You can now take a picture of your hand and see the output of your model. To do that:
1. Click on "File" in the upper bar of this notebook, then click "Open" to go on your Coursera Hub.
2. Add your image to this Jupyter Notebook's directory, in the "images" folder
3. Write your image's name in the following code
4. Run the code and check if the algorithm is right!
# importing libraries for the image procerssing
from PIL import Image
import cv2
import numpy as np
import imageio
image = imageio.imread('thumbs_up.jpg')
image.shape
plt.imshow(image)
# preprocessing your image to fit the algorithm.
#fname = my_image
#image = np.array(ndimage.imread(my_image, flatten=False))

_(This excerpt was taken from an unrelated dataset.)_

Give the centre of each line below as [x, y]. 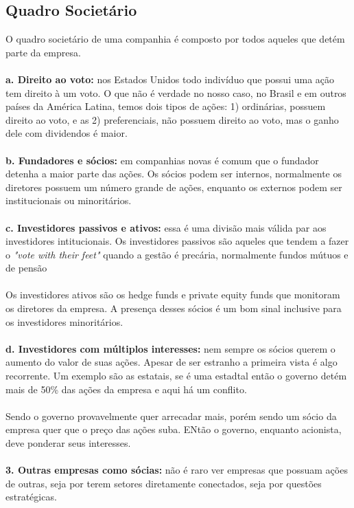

my_image = cv2.resize(image, dsize=(64,64)).reshape((1, 64*64*3)).T
#my_image = resize(image, reshape((1, 64*64*3))).T
y_image_prediction = predict(my_image, parameters)
plt.imshow(image)
print("The algorithm predicts: y = " + str(np.squeeze(my_image_prediction)))
The algorithm predicts: y = 2
As you can see the algorithm seems to classify it incorrectly. The reason is that the training set doesn't contain any "thumbs-up", so the model doesn't know how to deal with it! We call that a "mismatched data distribution".